# Evaluating Energy Consumption of Homogeneous MPSoCs using Spare Tiles

Alexandre M. Amory, Luciano C. Ost, César A. M. Marcon, Fernando G. Moraes FACIN - PUCRS Porto Alegre, Brazil {alexandre.amory, luciano.ost, cesar.marcon, fernando.moraes}@pucrs.br Marcelo S. Lubaszewski

PPGC - Instituto de Informática - UFRGS

Porto Alegre, Brazil
luba@eletro.ufrgs.br

Abstract— The yield of homogeneous network-on-chip based multi-processor chips can be improved with the addition of spare tiles. However, the impact of this reliability approach on the chip energy consumption is not documented. For instance, in a homogeneous MPSoC, application tasks can be placed onto any tile of a defect-free chip. On the other hand, a chip with defective tile needs a special task placement, where the faulty tile is avoided. This paper presents a task placement tool and the evaluation of energy consumption of homogeneous NoC-based MPSoCs with spare tiles. Results show NoC energy consumption overhead ranging from 1 to 10% when considering up to three faults randomly distributed over the tiles of a 3x4 mesh network. The results also indicate that faults on the central tiles typically have more impact on energy overhead. (Abstract)
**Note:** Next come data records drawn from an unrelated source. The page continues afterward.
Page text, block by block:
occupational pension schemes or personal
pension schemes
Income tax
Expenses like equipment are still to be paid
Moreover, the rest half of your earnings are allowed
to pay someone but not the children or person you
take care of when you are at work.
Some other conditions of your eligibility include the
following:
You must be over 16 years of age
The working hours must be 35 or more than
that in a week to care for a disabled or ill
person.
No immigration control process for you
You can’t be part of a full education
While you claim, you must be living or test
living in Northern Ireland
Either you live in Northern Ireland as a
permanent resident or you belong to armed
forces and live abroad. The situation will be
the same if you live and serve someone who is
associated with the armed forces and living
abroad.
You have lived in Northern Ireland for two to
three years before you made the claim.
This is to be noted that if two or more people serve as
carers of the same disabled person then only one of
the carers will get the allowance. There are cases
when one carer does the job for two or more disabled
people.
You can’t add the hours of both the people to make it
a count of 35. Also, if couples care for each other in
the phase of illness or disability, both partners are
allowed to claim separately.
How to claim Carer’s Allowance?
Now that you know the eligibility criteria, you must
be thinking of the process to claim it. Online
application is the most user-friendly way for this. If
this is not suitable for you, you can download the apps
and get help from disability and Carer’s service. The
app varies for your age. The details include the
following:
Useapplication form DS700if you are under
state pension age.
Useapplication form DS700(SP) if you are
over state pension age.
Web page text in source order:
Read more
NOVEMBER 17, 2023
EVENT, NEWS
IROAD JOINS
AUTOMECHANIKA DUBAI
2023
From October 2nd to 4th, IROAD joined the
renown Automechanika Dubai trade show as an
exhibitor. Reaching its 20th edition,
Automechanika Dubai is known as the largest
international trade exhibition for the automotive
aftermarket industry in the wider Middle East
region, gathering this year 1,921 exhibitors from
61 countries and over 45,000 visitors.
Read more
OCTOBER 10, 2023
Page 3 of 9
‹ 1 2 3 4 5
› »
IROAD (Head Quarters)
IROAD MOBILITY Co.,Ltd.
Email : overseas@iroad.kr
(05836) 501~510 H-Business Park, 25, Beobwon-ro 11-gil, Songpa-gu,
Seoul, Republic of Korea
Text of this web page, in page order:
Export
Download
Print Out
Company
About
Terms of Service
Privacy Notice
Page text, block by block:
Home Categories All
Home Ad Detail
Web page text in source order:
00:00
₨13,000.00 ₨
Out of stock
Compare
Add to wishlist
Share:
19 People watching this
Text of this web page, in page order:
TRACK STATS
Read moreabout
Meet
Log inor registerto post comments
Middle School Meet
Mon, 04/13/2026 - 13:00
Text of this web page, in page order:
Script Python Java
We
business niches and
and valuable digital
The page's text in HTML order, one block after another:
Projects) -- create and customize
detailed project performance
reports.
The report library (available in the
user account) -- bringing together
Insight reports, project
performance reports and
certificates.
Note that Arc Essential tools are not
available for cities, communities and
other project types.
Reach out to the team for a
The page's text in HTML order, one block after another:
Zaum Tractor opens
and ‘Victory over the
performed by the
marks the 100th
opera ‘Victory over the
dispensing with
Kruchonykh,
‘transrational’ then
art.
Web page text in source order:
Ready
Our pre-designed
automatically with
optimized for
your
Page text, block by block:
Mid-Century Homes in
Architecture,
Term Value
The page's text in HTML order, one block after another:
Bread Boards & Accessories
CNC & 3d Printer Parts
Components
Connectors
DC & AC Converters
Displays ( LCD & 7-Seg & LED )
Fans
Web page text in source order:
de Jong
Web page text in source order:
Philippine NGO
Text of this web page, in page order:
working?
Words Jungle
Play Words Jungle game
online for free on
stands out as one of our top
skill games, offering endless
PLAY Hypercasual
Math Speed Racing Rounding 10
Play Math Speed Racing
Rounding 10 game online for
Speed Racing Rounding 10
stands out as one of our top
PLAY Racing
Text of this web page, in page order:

Keywords-component; network-on-chip, homogeneous MPSoCs, reliability estimation.

#### I. Introduction

NoCs can consume more than one third of the total chip energy consumption of the system [1]. In addition, the required reliability of NoC is becoming harder to achieve due to shrinking feature-sizes and supply voltage scaling [2], which increases the defect rate and reduces the yield.

High reliability and low energy consumption are conflicting design goals, thus both have to be *jointly evaluated* to optimize a NoC design. Bertozzi et al. [3] evaluate the reliability and energy consumption of NoC links, which considers the energy efficiency of two link-level error recovery schemes: correction at the receiver stage versus retransmission of corrupted data. Ejlali et al. [4] estimate performance and reliability of NoCs, evaluating the impact of voltage swing and different error control schemes on the performance/energy trade-off.

While [3] and [4] address the problem of energy/reliability on-chip communication at link level, Manolache et al. [5] address the problem at application level. They assume that 100% reliable communication cannot be achieved in the presence of transient failures, thus they propose a way to combine spatial and temporal redundant message transmission where energy and latency overhead are minimized.

These previous papers address different aspects of energy/reliability co-optimization on NoC-based multiprocessors SoC (MPSoCs) considering *transient faults*. Nevertheless, few papers address the same problem for

manufacturing faults, where fault tolerance approaches can play an important role to improve economical viability of such complex systems production by increasing the yield.

Redundant hardware is commonly used to tackle the yield problem. It has been successfully applied to all sorts of regular and repetitive hardware, like different types of memories, programmable logic array, field programmable gate array, and recently to MPSoC with homogeneous processor elements.

Shamshiri and Cheng [2] proposed a yield and cost analysis framework used to evaluate the use of spare tiles in an MPSoC. It determines the amount of redundancy required to achieve the minimal cost. For instance, given some input parameters (detailed in [2]), the yield of a block is 94% and the NoC link is 72%, resulting in a system yield of just 21% for a 3x3 2D mesh NoC, i.e. there is a probability of 79% of having at least one faulty block in the system. By including three spare tiles into the system, increasing the number of tiles from 9 to 12, the system yield increases to 99% since only 9 out of 12 tiles are actually required to have a functional system (this redundancy approach based on spare tiles is also called *m*-out-of-*n*). Moreover, the manufacturing cost is 3.2 times less than the original system, demonstrating that the increased yield compensates the additional silicon area of the spare tiles.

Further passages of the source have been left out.